= Sound Stage 7 =

US record label

Sound Stage 7 was an American, Nashville, Tennessee based record label of the 1960s and 1970s, noted mainly for its soul music releases. The label's biggest star was Joe Simon, who placed numerous singles on the US R&B and pop charts during his 1965–1970 tenure.

==History==
===Early era (1963–65)===
The label was founded in 1963 by Fred Foster, who had already achieved a measure of success as the founder of Monument Records. Monument was known primarily as a country and pop label. Sound Stage 7 was founded specifically to house artists who were more oriented towards R&B, although in its very early years the label was also home to several pop acts.

Despite releasing singles by dozens of artists, for the first two years that the company was in operation, the only Sound Stage 7 musicians to reach the U.S. Top 40 were The Dixie Belles, who had a #9 U.S. pop hit in 1963 with "(Down At) Papa Joe's", and also scored a #15 pop hit with follow-up single "Southtown U.S.A." The Dixie Belles were produced by Bill Justis. The group broke up after their third single failed to hit the Billboard Hot 100. Their only other artist to chart during this period were The Monarchs, who had a minor hit with "Look Homeward Angel" (#47) in early 1964.

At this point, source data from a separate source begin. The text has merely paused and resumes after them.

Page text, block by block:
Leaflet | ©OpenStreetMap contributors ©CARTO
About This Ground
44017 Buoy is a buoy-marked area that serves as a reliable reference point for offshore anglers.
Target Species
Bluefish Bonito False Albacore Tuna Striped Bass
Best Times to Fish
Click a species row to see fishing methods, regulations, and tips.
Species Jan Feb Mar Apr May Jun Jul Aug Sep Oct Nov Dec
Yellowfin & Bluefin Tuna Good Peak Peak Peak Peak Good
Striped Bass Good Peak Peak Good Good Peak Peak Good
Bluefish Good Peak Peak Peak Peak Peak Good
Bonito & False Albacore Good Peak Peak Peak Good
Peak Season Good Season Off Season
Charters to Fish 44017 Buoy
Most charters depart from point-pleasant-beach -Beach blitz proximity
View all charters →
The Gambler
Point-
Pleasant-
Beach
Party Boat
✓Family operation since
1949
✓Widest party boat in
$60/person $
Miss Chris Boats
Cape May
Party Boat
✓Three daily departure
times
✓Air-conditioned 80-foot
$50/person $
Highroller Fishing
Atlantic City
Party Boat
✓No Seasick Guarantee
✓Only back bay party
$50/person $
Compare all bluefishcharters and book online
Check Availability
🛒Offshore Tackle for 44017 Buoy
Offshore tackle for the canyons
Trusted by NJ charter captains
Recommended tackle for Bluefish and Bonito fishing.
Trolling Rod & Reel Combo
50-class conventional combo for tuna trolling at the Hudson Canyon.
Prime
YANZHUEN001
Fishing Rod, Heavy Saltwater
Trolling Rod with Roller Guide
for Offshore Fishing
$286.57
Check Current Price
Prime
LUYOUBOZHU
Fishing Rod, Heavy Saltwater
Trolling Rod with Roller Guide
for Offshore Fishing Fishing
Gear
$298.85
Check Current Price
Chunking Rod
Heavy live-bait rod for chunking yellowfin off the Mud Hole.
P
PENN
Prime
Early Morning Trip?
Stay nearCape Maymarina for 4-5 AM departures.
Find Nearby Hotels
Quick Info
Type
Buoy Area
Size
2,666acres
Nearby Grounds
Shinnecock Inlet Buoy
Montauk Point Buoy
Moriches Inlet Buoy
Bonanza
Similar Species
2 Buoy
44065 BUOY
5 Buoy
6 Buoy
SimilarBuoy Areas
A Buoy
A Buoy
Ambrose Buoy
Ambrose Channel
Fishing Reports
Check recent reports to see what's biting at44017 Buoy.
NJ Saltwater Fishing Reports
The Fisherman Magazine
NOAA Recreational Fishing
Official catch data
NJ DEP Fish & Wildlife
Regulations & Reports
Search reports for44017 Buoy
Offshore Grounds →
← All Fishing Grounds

===The John Richbourg era (1965–70)===
In mid-1965, Foster struck a deal with John Richbourg who became the label's head of A&R. From this point on, Sound Stage 7 was strictly a soul and R&B label, and almost all of the label's output was produced by Richbourg under the aegis of his JR Enterprises company. Also working for JR Enterprises was the songwriter, co-producer and occasional recording artist, Allen Orange, who was Richbourg's right-hand man until the late 1960s.

Richbourg's biggest commercial success was bringing Joe Simon to the label in 1966. Simon had already scored two hits on Vee-Jay Records in 1964 and 1965, but was left without a recording contract when that label folded. Richbourg produced fifteen singles for Simon on the label between 1966 and 1970. All of them would make the U.S. pop and/or R&B charts. Simon's biggest success on the label was his 1969 hit "The Chokin' Kind", which hit #1 on the R&B charts, and #13 pop, and sold over a million copies.

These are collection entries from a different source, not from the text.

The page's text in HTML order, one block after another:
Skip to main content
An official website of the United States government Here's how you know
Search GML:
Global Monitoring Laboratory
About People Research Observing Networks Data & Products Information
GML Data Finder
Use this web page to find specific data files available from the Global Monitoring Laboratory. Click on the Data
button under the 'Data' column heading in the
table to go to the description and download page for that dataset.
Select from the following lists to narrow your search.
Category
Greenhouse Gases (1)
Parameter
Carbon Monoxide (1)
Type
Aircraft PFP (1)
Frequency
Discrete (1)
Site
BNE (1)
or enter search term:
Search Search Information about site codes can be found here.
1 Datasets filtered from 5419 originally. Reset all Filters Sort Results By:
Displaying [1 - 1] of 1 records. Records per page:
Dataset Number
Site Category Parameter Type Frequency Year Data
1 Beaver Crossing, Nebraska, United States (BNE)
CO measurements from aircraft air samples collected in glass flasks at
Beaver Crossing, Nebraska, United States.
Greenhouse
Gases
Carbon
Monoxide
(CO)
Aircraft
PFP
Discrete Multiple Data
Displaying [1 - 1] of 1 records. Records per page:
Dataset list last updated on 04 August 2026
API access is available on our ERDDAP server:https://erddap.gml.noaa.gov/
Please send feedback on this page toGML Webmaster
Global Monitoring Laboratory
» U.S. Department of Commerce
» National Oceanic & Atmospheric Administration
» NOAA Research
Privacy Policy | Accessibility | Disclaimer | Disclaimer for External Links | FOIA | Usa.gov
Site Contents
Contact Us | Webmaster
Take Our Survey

The only other charting artists on the label between 1965 and 1970 were Ella Washington and Roscoe Shelton, both of whom had one charting R&B single apiece. Washington and Shelton were also the only artists (other than Simon) to release an album on Sound Stage 7 between 1965 and 1970. Although Sound Stage 7 released over a hundred singles during this era, the label only released eight albums, six of which were by Simon.

Other notable artists on the label during this era, who had chart success either before, or after, their stay at Sound Stage 7 included Roscoe Robinson, Arthur Alexander, Ivory Joe Hunter, Roscoe Shelton, Sir Latimore Brown, and Sam Baker.

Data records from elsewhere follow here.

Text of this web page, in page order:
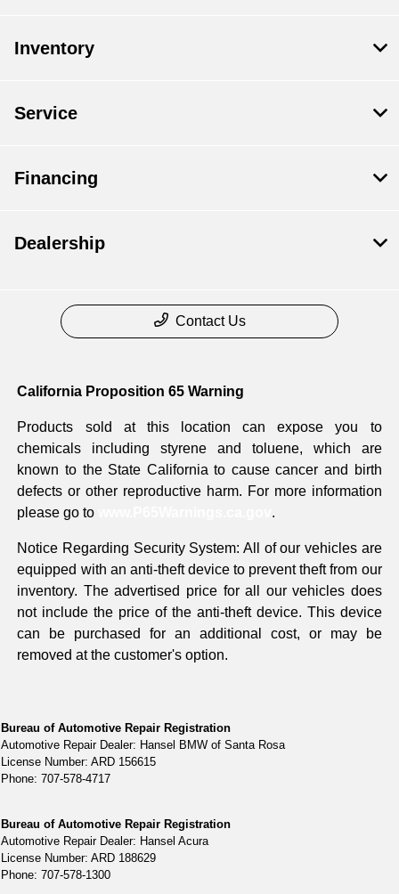
Inventory
Service
Financing
Dealership
Contact Us
California Proposition 65 Warning
Products sold at this location can expose you to
chemicals including styrene and toluene, which are
known to the State California to cause cancer and birth
defects or other reproductive harm. For more information
please go to
.
Notice Regarding Security System: All of our vehicles are
equipped with an anti-theft device to prevent theft from our
inventory. The advertised price for all our vehicles does
not include the price of the anti-theft device. This device
can be purchased for an additional cost, or may be
removed at the customer's option.
Bureau of Automotive Repair Registration
Automotive Repair Dealer: Hansel BMW of Santa Rosa
License Number: ARD 156615
Phone: 707-578-4717
Bureau of Automotive Repair Registration
Automotive Repair Dealer: Hansel Acura
License Number: ARD 188629
Phone: 707-578-1300

Richbourg's production deal with Sound Stage 7 ended in 1970, and Simon left the label the same year. Orange, who had contributed to the label as a songwriter and co-producer also left the company in the late 1960s to form his own label, House of Orange Records.

===Richbourg's return, and label dissolution (1971-1977)===
Sound Stage 7 was dormant until late 1971, when Richbourg resumed producing material for the label, albeit at a reduced rate. From 1971 through 1976, Sound Stage 7 only issued twenty one singles. Post-1970, Richbourg devoted much of his production activity to artists at his own labels (Seventy Seven and Sound Plus), as well as producing material for Joe Simon at Simon's new label, Spring.

Joining JR Enterprises as Richbourg's right-hand man was Jackey Beavers. Beavers performed much the same function as Orange had in the 1960s, being a frequent songwriter and co-producer of Sound Stage 7 recordings, as well an occasional recording artist in his own right.

Notable artists on the label's roster during the 1970s included Betty Everett and Ann Sexton. However, the label's only charting artist from 1971 to 1976 was once again Joe Simon – even though Simon had left the label in 1970. Nevertheless, Simon hit with the single "Misty Blue" in 1972; the previously unreleased track had been recorded several years earlier, while Simon was still under contract to Sound Stage 7.

In 1977, Ann Sexton charted on the R&B chart with "I'm His Wife (You're Just A Friend)". This would be the label's final hit. Sound Stage 7's final release was the Betty Everett single "Prophecy", released in late 1977.

===Reissued material (1978–present)===
As part of the deal he made with Foster, Richbourg retained the rights to all the recordings he produced for the label. Various compilation albums have been issued over the years of Sound Stage 7 material, almost all of it drawing on the recordings controlled by JR Enterprises. Much of the Foster-controlled material has yet to see reissue.